Weitere Informationen zum Programm unter www.rhoeniversum.de oder unter Tel. 49 (9779) 85 800 81.

 

Hintergrund: Energie und Schöpfung in einzigartiger Weise kombiniert

Bereits seit den 1980er Jahren stellt das Thema „Erneuerbare Energien“ einen Bildungsschwerpunkt des Schullandheims und Jugendhauses Thüringer Hütte dar.
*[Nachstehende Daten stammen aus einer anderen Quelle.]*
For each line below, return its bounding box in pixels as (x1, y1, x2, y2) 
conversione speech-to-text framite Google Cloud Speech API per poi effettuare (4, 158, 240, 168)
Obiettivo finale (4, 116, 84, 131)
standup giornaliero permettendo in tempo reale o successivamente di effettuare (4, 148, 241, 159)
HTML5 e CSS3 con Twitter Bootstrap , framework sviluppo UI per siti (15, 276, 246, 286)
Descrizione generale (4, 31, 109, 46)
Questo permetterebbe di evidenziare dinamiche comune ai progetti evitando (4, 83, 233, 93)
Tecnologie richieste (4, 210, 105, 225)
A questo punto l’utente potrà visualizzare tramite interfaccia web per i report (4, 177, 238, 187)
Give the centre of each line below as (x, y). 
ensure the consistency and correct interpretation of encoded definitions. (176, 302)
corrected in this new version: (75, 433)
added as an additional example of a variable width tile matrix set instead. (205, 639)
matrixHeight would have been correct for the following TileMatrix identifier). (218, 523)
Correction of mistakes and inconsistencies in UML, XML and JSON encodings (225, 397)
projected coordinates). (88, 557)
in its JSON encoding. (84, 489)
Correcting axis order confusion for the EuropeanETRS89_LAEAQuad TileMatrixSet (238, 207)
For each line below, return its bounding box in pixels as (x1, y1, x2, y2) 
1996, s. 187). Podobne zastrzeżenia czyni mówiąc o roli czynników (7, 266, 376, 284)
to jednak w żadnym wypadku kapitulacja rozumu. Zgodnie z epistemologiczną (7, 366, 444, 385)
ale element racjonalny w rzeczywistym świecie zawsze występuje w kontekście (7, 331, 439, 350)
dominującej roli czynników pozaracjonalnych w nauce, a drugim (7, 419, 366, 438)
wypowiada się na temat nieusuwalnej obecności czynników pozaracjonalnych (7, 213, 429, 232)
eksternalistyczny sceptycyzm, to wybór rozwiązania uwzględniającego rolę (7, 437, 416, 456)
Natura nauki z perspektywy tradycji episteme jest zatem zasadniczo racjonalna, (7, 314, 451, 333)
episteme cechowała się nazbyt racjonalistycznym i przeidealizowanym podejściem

Angesichts des Klimawandels will sich die Einrichtung - nun auch im Rahmen der Umweltbildung im Biosphärenreservat Rhön - stärker denn je als Impulsgeber für den Schutz unserer Ressourcen und einen respektvollen Umgang mit der Schöpfung etablieren. Ziel ist es, das Umweltbewusstsein zu schärfen und zu einem nachhaltigen Lebensstil zu motivieren. Wie man verantwortungsvoll Energie und Ressourcen spart und so die Natur schont, kann anschaulich und einprägsam im Energiehaus, Erdhaus, Blockhaus und im Abwasserhaus „Glasklar“ erfahren und erlernt werden. Die neuen Einrichtungen werden von Pädagogen mit ihren Kinder- und Jugendgruppen ebenso genutzt wie von Architekten, Bauherren und allen, die sich für umweltgerechtes Bauen und Wohnen einsetzen.